諏訪を攻略し、佐久へ勢力を伸ばしましたが、1548年の上田原では村上義清に敗れ、重臣を失います。1550年の砥石城攻めも失敗しました。常勝ではなく、敗戦後も軍役・城・調略を組み直し、翌年に砥石城を得た点が重要です。

1553–1564

北信濃をめぐり、上杉謙信と向き合う

武田に追われた村上義清らが越後の上杉謙信を頼ると、争いは甲斐対信濃の領主から武田対上杉へ広がりました。川中島の戦いは一度の決戦ではなく、北信濃の城・道・支配をめぐる長期戦です。

1550年代

今川・北条との同盟で戦線を絞る

甲相駿三国同盟は、三家の婚姻を重ねた関係です。武田にとっては南の今川、東の北条との緊張を抑え、信濃攻略へ人と物資を向けやすくする効果がありました。

1567–1569

義信事件と駿河侵攻で、外交を組み替える

今川義元の娘を妻とした嫡男・義信が廃嫡され、1567年に死去。翌年、信玄は今川氏真の駿河へ侵攻しました。

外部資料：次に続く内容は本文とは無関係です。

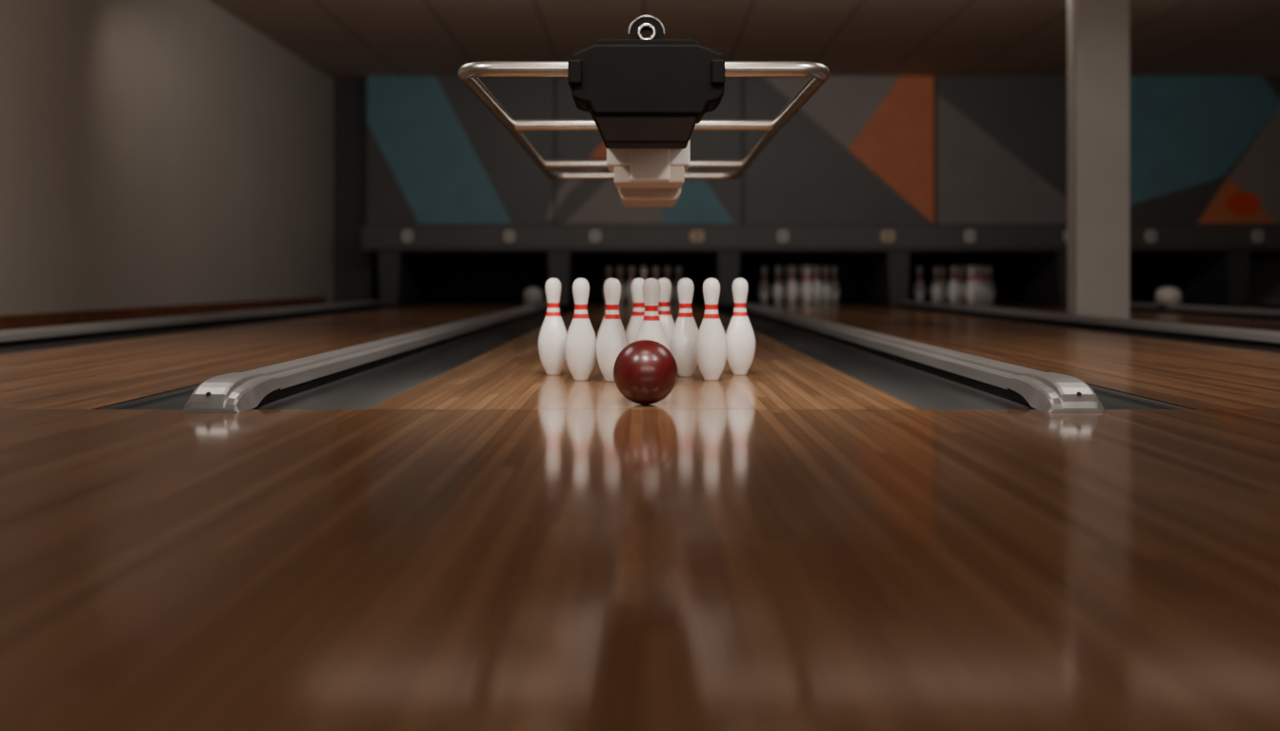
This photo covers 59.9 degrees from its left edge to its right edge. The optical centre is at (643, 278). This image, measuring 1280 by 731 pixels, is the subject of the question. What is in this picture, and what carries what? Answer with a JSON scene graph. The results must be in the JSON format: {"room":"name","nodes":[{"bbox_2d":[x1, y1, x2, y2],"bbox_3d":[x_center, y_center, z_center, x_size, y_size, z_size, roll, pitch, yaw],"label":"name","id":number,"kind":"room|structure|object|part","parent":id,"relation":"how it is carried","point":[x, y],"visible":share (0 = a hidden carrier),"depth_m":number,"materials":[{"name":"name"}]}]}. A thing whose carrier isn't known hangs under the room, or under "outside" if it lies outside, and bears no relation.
{"room":"sports facility","nodes":[
{"label":"sports facility","id":0,"kind":"room"},
{"bbox_2d":[0,0,334,315],"bbox_3d":[-4.625,-1.215,7.950,0.150,3.690,20.900,0,0,0],"label":"wall","id":1,"kind":"structure","parent":0,"point":[153,152],"depth_m":10.33,"materials":[{"name":"paint"}]},
{"bbox_2d":[0,297,325,330],"bbox_3d":[-4.537,0.323,6.650,0.025,0.115,18.300,0,0,0],"label":"baseboard","id":2,"kind":"structure","parent":1,"relation":"attached to","point":[50,319],"depth_m":9.89,"materials":[{"name":"brown wood"}]},
{"bbox_2d":[0,409,1279,730],"bbox_3d":[2.525,0.440,0.354,14.150,0.120,5.708,0,0,0],"label":"floor","id":3,"kind":"structure","parent":0,"point":[161,570],"depth_m":1.46,"materials":[{"name":"brown wood"}]},
{"bbox_2d":[458,15,829,206],"bbox_3d":[0.000,-0.534,4.959,1.165,0.448,3.628,0,0,0],"label":"handler","id":4,"kind":"object","parent":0,"point":[646,98],"visible":1,"depth_m":3.27,"materials":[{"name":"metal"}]},
{"bbox_3d":[-0.291,-0.620,5.035,0.582,0.057,3.477,0,0,0],"label":"frame","id":5,"kind":"part","parent":4,"relation":"part of","materials":[{"name":"metal"}]},
{"bbox_3d":[0.008,-0.673,3.255,0.307,0.017,0.170,0,0,0],"label":"plate","id":6,"kind":"part","parent":4,"relation":"part of","materials":[{"name":"black metal"}]},
{"bbox_3d":[0.008,-0.712,3.225,0.160,0.083,0.050,0,0,0],"label":"lug plate","id":7,"kind":"part","parent":4,"relation":"part of","materials":[{"name":"black metal"}]},
{"bbox_3d":[0.023,-0.421,4.110,0.146,0.127,0.100,0,0,0],"label":"motor","id":8,"kind":"part","parent":4,"relation":"part of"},
{"bbox_3d":[0.291,-0.620,5.035,0.582,0.057,3.477,0,0,0],"label":"frame","id":9,"kind":"part","parent":4,"relation":"part of","materials":[{"name":"metal"}]},
{"bbox_2d":[209,0,1279,79],"bbox_3d":[2.525,-2.985,7.950,14.150,0.150,20.900,0,0,0],"label":"ceiling","id":10,"kind":"structure","parent":0,"point":[341,39],"depth_m":12.97,"materials":[{"name":"paint"}]},
{"bbox_2d":[372,251,1225,308],"bbox_3d":[2.525,-1.280,18.325,14.150,3.560,0.150,0,0,0],"label":"wall","id":11,"kind":"structure","parent":0,"point":[375,283],"depth_m":18.25,"materials":[{"name":"black"}]},
{"bbox_2d":[1242,251,1279,305],"bbox_3d":[9.675,-1.215,7.950,0.150,3.690,20.900,0,0,0],"label":"wall","id":12,"kind":"structure","parent":0,"point":[1264,286],"depth_m":17.18,"materials":[{"name":"paint"}]},
{"bbox_3d":[2.525,0.565,7.950,14.150,0.130,20.900,0,0,0],"label":"floor","id":13,"kind":"structure","parent":0,"visible":0},
{"bbox_2d":[0,304,399,354],"bbox_3d":[-3.600,0.442,9.557,0.800,0.116,12.686,0,0,0],"label":"gutter","id":14,"kind":"object","parent":13,"relation":"on","point":[28,348],"visible":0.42,"depth_m":8.05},
{"bbox_2d":[0,300,380,347],"bbox_3d":[-3.603,0.371,9.018,0.174,0.157,11.765,0,0,0],"label":"rail","id":15,"kind":"object","parent":14,"relation":"on","point":[55,333],"visible":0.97,"depth_m":7.99,"materials":[{"name":"metal"}]},
{"bbox_2d":[0,302,523,409],"bbox_3d":[-2.400,0.440,10.057,1.600,0.120,13.686,0,0,0],"label":"lane","id":16,"kind":"object","parent":13,"relation":"on","point":[96,375],"visible":0.64,"depth_m":5.50,"materials":[{"name":"brown wood"}]},
{"bbox_2d":[98,304,574,409],"bbox_3d":[-1.200,0.442,9.557,0.800,0.116,12.686,0,0,0],"label":"gutter","id":17,"kind":"object","parent":13,"relation":"on","point":[366,390],"visible":0.17,"depth_m":4.64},
{"bbox_2d":[182,287,547,412],"bbox_3d":[-1.215,0.275,9.018,0.220,0.350,11.765,0,0,0],"label":"rail","id":18,"kind":"object","parent":17,"relation":"on","point":[246,390],"visible":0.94,"depth_m":4.09,"materials":[{"name":"metal"}]},
{"bbox_2d":[522,287,542,305],"bbox_3d":[-1.215,0.200,12.200,0.220,0.200,0.220,0,0,0],"label":"hood","id":19,"kind":"object","parent":18,"relation":"attached to","point":[532,296],"depth_m":12.11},
{"bbox_2d":[368,302,919,409],"bbox_3d":[0.000,0.440,10.057,1.600,0.120,13.686,0,0,0],"label":"lane","id":20,"kind":"object","parent":13,"relation":"on","point":[511,375],"visible":0.43,"depth_m":3.80,"materials":[{"name":"brown wood"}]},
{"bbox_2d":[538,278,567,375],"bbox_3d":[-0.355,0.190,4.360,0.121,0.380,0.121,0,0,8],"label":"pin","id":21,"kind":"object","parent":20,"relation":"on","point":[552,334],"visible":0.98,"depth_m":4.33,"materials":[{"name":"white plastic"}]},
{"bbox_2d":[564,278,596,380],"bbox_3d":[-0.233,0.190,4.120,0.121,0.380,0.121,0,0,-37],"label":"pin","id":22,"kind":"object","parent":20,"relation":"on","point":[580,344],"visible":0.98,"depth_m":4.09,"materials":[{"name":"white plastic"}]},
{"bbox_2d":[596,278,609,341],"bbox_3d":[-0.125,0.190,4.330,0.121,0.380,0.121,0,0,9],"label":"pin","id":23,"kind":"object","parent":20,"relation":"on","point":[609,278],"visible":0.08,"depth_m":4.32,"materials":[{"name":"white plastic"}]},
{"bbox_2d":[596,278,628,381],"bbox_3d":[-0.116,0.190,4.080,0.121,0.380,0.121,0,0,-35],"label":"pin","id":24,"kind":"object","parent":20,"relation":"on","point":[611,339],"visible":0.91,"depth_m":4.05,"materials":[{"name":"white plastic"}]},
{"bbox_2d":[625,278,644,344],"bbox_3d":[-0.019,0.190,4.420,0.121,0.380,0.121,0,0,-5],"label":"pin","id":25,"kind":"object","parent":20,"relation":"on","point":[638,311],"visible":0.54,"depth_m":4.39,"materials":[{"name":"white plastic"}]},
{"bbox_2d":[602,264,681,303],"bbox_3d":[0.000,0.094,16.732,1.261,0.569,1.045,0,0,0],"label":"rack","id":26,"kind":"object","parent":20,"relation":"on","point":[625,290],"visible":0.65,"depth_m":16.83,"materials":[{"name":"white plastic"}]},
{"bbox_2d":[613,340,678,404],"bbox_3d":[0.005,0.283,3.335,0.194,0.194,0.194,0,0,0],"label":"ball","id":27,"kind":"object","parent":20,"relation":"on","point":[645,371],"visible":1,"depth_m":3.27,"materials":[{"name":"red plastic"}]},
{"bbox_2d":[635,278,668,349],"bbox_3d":[0.027,0.190,3.930,0.121,0.380,0.121,0,0,1],"label":"pin","id":28,"kind":"object","parent":20,"relation":"on","point":[650,329],"visible":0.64,"depth_m":3.90,"materials":[{"name":"white plastic"}]},
{"bbox_2d":[658,278,675,351],"bbox_3d":[0.082,0.190,4.530,0.121,0.380,0.121,0,0,-18],"label":"pin","id":29,"kind":"object","parent":20,"relation":"on","point":[668,324],"visible":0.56,"depth_m":4.50,"materials":[{"name":"white plastic"}]},
{"bbox_2d":[669,278,698,377],"bbox_3d":[0.161,0.190,4.280,0.121,0.380,0.121,0,0,-23],"label":"pin","id":30,"kind":"object","parent":20,"relation":"on","point":[683,338],"visible":0.91,"depth_m":4.25,"materials":[{"name":"white plastic"}]},
{"bbox_2d":[695,278,727,380],"bbox_3d":[0.251,0.190,4.120,0.121,0.380,0.121,0,0,-28],"label":"pin","id":31,"kind":"object","parent":20,"relation":"on","point":[710,344],"visible":1,"depth_m":4.09,"materials":[{"name":"white plastic"}]},
{"bbox_2d":[725,278,755,375],"bbox_3d":[0.378,0.190,4.360,0.121,0.380,0.121,0,0,-7],"label":"pin","id":32,"kind":"object","parent":20,"relation":"on","point":[740,335],"visible":0.95,"depth_m":4.33,"materials":[{"name":"white plastic"}]},
{"bbox_2d":[334,76,1279,304],"bbox_3d":[4.065,-1.265,16.785,17.229,3.290,2.330,0,0,0],"label":"wall","id":33,"kind":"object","parent":13,"relation":"on","point":[876,180],"visible":0.91,"depth_m":16.00,"materials":[{"name":"grey paint"}]},
{"bbox_2d":[428,251,1158,301],"bbox_3d":[2.803,-1.265,17.925,13.593,3.290,0.050,0,0,0],"label":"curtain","id":34,"kind":"object","parent":33,"relation":"hanging from","point":[453,276],"depth_m":17.90,"materials":[{"name":"black fabric"}]},
{"bbox_3d":[2.803,-0.409,15.650,13.593,0.067,0.040,0,0,0],"label":"rail","id":35,"kind":"part","parent":33,"relation":"part of","materials":[{"name":"grey metal"}]},
{"bbox_2d":[718,304,1189,409],"bbox_3d":[1.200,0.442,9.557,0.800,0.116,12.686,0,0,0],"label":"gutter","id":36,"kind":"object","parent":13,"relation":"on","point":[921,390],"visible":0.15,"depth_m":4.63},
{"bbox_2d":[728,300,1104,412],"bbox_3d":[1.218,0.371,9.018,0.174,0.157,11.765,0,0,0],"label":"rail","id":37,"kind":"object","parent":36,"relation":"on","point":[1041,390],"visible":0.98,"depth_m":4.02,"materials":[{"name":"metal"}]},
{"bbox_2d":[751,302,1279,409],"bbox_3d":[2.400,0.440,10.057,1.600,0.120,13.686,0,0,0],"label":"lane","id":38,"kind":"object","parent":13,"relation":"on","point":[1188,375],"visible":0.64,"depth_m":5.50,"materials":[{"name":"brown wood"}]},
{"bbox_2d":[758,264,839,303],"bbox_3d":[2.400,0.094,16.732,1.261,0.569,1.045,0,0,0],"label":"rack","id":39,"kind":"object","parent":38,"relation":"on","point":[809,290],"visible":1,"depth_m":16.82,"materials":[{"name":"white plastic"}]},
{"bbox_2d":[882,304,1279,353],"bbox_3d":[3.470,0.442,9.557,0.540,0.116,12.686,0,0,0],"label":"gutter","id":40,"kind":"object","parent":13,"relation":"on","point":[1234,346],"visible":0.23,"depth_m":7.96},
{"bbox_2d":[899,300,1279,349],"bbox_3d":[3.503,0.371,9.018,0.174,0.157,11.765,0,0,0],"label":"rail","id":41,"kind":"object","parent":40,"relation":"on","point":[1270,339],"visible":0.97,"depth_m":7.88,"materials":[{"name":"metal"}]},
{"bbox_2d":[944,302,1279,331],"bbox_3d":[4.925,0.440,10.057,1.350,0.120,13.686,0,0,0],"label":"lane","id":42,"kind":"object","parent":13,"relation":"on","point":[1265,325],"visible":0.33,"depth_m":10.43,"materials":[{"name":"brown wood"}]},
{"bbox_2d":[913,264,995,303],"bbox_3d":[4.800,0.094,16.732,1.261,0.569,1.045,0,0,0],"label":"rack","id":43,"kind":"object","parent":42,"relation":"on","point":[969,290],"visible":0.99,"depth_m":16.82,"materials":[{"name":"white plastic"}]},
{"bbox_2d":[1058,304,1279,320],"bbox_3d":[6.000,0.442,9.557,0.800,0.116,12.686,0,0,0],"label":"gutter","id":44,"kind":"object","parent":13,"relation":"on","point":[1269,319],"visible":0.03,"depth_m":11.75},
{"bbox_2d":[1129,286,1279,319],"bbox_3d":[6.000,0.275,9.018,0.280,0.350,11.765,0,0,0],"label":"rail","id":45,"kind":"object","parent":44,"relation":"on","point":[1169,299],"visible":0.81,"depth_m":12.19,"materials":[{"name":"metal"}]},
{"bbox_2d":[1155,286,1181,304],"bbox_3d":[6.000,0.200,12.700,0.280,0.200,0.280,0,0,0],"label":"hood","id":46,"kind":"object","parent":45,"relation":"attached to","point":[1166,295],"depth_m":12.59,"materials":[{"name":"plastic"}]},
{"bbox_3d":[6.003,0.337,9.018,0.174,0.087,11.765,0,0,0],"label":"rail","id":47,"kind":"part","parent":45,"relation":"part of","materials":[{"name":"metal"}]},
{"bbox_2d":[1181,303,1279,309],"bbox_3d":[7.200,0.440,10.057,1.600,0.120,13.686,0,0,0],"label":"lane","id":48,"kind":"object","parent":13,"relation":"on","point":[1182,304],"visible":0.02,"depth_m":15.02,"materials":[{"name":"brown wood"}]},
{"bbox_2d":[1225,304,1279,308],"bbox_3d":[8.400,0.442,9.557,0.800,0.116,12.686,0,0,0],"label":"gutter","id":49,"kind":"object","parent":13,"relation":"on","point":[1258,306],"visible":0.18,"depth_m":15.28,"materials":[{"name":"grey metal"}]},
{"bbox_3d":[3.995,0.440,9.557,0.510,0.120,12.686,0,0,0],"label":"strip","id":50,"kind":"object","parent":13,"relation":"on","visible":0},
{"bbox_2d":[1067,0,1129,319],"bbox_3d":[4.002,-1.265,9.780,0.463,3.290,0.240,0,0,0],"label":"pillar","id":51,"kind":"structure","parent":50,"relation":"on","point":[1098,30],"depth_m":9.66,"materials":[{"name":"paint"}]}
]}

今川との関係だけでなく、氏真を助ける北条とも敵対し、小田原への進軍と三増峠の戦いへつながります。

1572–1573

徳川領へ進み、遠征の途中で没する

信玄は遠江へ軍を進め、三方ヶ原の戦いで徳川家康を破りました。しかし野田城をめぐる軍事行動ののち進軍が止まり、1573年4月に信濃の駒場で病没。織田信長との主力決戦は起きませんでした。

騎馬隊だけでは説明できない

武田軍は、なぜ強かったのか

強さは一つの必殺戦法ではなく、遠征を始める前から占領後までをつなぐ力にありました。武田軍も騎馬武者だけではなく、徒歩兵、弓・鉄砲、荷駄、築城や道路整備を担う人々を含む軍勢です。

集める

家臣・国衆を動員する

甲斐の譜代だけでなく、諏訪・信濃などで従えた在地勢力も軍役へ組み込みました。異なる家を一つの軍として動かす統制が必要でした。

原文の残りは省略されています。